MELBOURNE, VIC, AU
In an exhausting debate that surprised no one, the two eldest UNIX administrators at Coral Reef Logistics once again used the majority of the monthly project meeting to continue their decades-long, passive-aggressive rivalry centered around the use of Emacs or VI. Ross Knight, Senior Solaris Administrator, wearing his well traveled “CDE is the window into the Sun” cardigan and trademark leather moccasin boots, interrupted fellow senior engineer Bill Walsh presentation by taking to the head of the room to proclaim, per his usual theatrics and little evidence, that “efficiency on all of the company UNIX systems would improve tenfold” by removing the “bloated, operating system of a monstrosity known as Emacs”, claiming that the mere existence of this “offensive, peeling foot skin of an application” slowed down the systems so much that “we’re absolutely hemorrhaging money”. As usual, the fiduciary embellishment got the attention of the CEO, who immediately stated that he “needs to know more”, ignoring the emphatic nods of “no” from the CFO. When DevOps engineer Peter Jones attempted to provide some sanity to the conversation by offering to pull up machine logs and monitoring data, he was quickly shut down by Knight, calling him a “fake admin who doesn’t even run real systems” and was told “You drive me up the wall, I ain’t no spider!”, which appeared to both confuse and amuse Jones, who was somewhat used to the outbursts of Knight at large, cross group meetings, pubs, and other public gatherings.

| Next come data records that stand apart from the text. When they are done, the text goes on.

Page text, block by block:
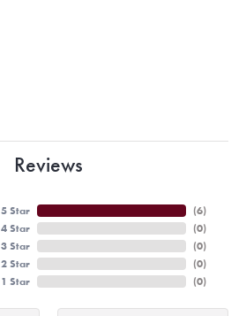
Reviews
5 Star
4 Star
3 Star
2 Star
1 Star
(6)
(0)
(0)
(0)
(0)

As the grandstanding continued, Bill Walsh, Senior Sysadmin for AIX, HPUX, and the now defunct A/UX simply smiled, checked his Email, edited several fstab files, configured gated, and browsed a text based version of stallman.org while still plugged into the projector after presenting his curses based forecast for disk iops on the aging SCSI disks in his remaining legacy systems. This brazen display of terminal based contrarianism all but guaranteed that everyone could witness the vast capabilities of his mighty platform.

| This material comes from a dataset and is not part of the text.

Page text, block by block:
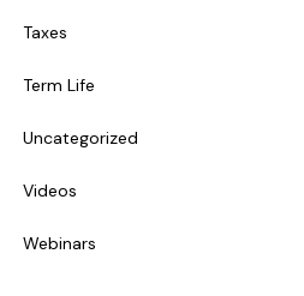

Once Knight had worked himself into such a frenzy that he was forced to sit down to have a drink of water to calm down, Bill simply stated “It’s called GNU Emacs.” went back to writing while loops to display current logged in users every 5 seconds. A clearly exasperated and defeated Knight simply groaned and went back to his office in the sub-basement to inventory his Sparc e450 servers and Sparcstation 2 desktop systems.

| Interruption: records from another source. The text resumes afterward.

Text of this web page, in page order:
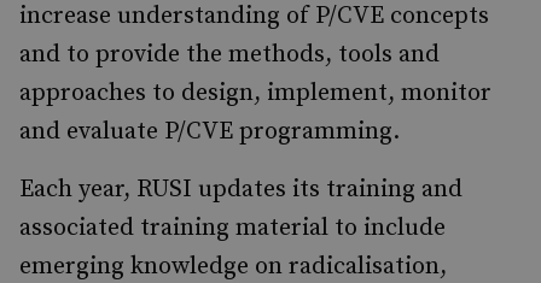
increase understanding of P/CVE concepts
and to provide the methods, tools and
approaches to design, implement, monitor
and evaluate P/CVE programming.
Each year, RUSI updates its training and
associated training material to include
emerging knowledge on radicalisation,
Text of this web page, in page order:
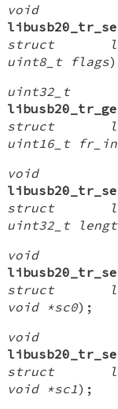
void
struct
uint8_t flags
uint32_t
struct
uint16_t
void
struct
uint32_t
void
struct
void *sc0);
void
struct
void *sc1);
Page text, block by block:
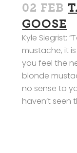
02 FEB
GOOSE
Kyle Siegrist:
mustache, it
you feel the
blonde
no sense to
haven’t seen
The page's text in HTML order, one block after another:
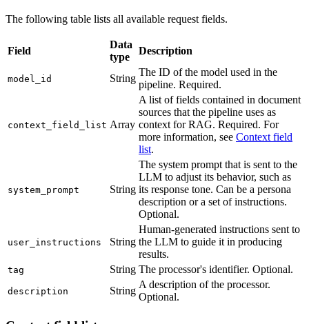
The following table lists all available request fields.
Field
Data
type
Description
model_id String
The ID of the model used in the
pipeline. Required.
context_field_list Array
A list of fields contained in document
sources that the pipeline uses as
context for RAG. Required. For
more information, see Context field
list.
system_prompt String
The system prompt that is sent to the
LLM to adjust its behavior, such as
its response tone. Can be a persona
description or a set of instructions.
Optional.
user_instructions String
Human-generated instructions sent to
the LLM to guide it in producing
results.
tag String The processor's identifier. Optional.
description String
A description of the processor.
Optional.

Once the meeting concluded, Junior Engineer John McKeering annoyingly muttered to fellow early and mid-career admins, “I don’t know why management lets these two basket cases keep us 40 minutes over time to bash out the difference between a piece of crap and a confusing puzzle when we all just use nano or Visual Studio Code on Linux hosts.”
When asked why they chose those platforms rather than taking a side in this war for souls, the jr. engineer responded “I’m too busy cleaning up after these old farts to give a damn about which text editor I use. Hell, all of their services are moving to three micro instances in AWS at the end of the year anyway.”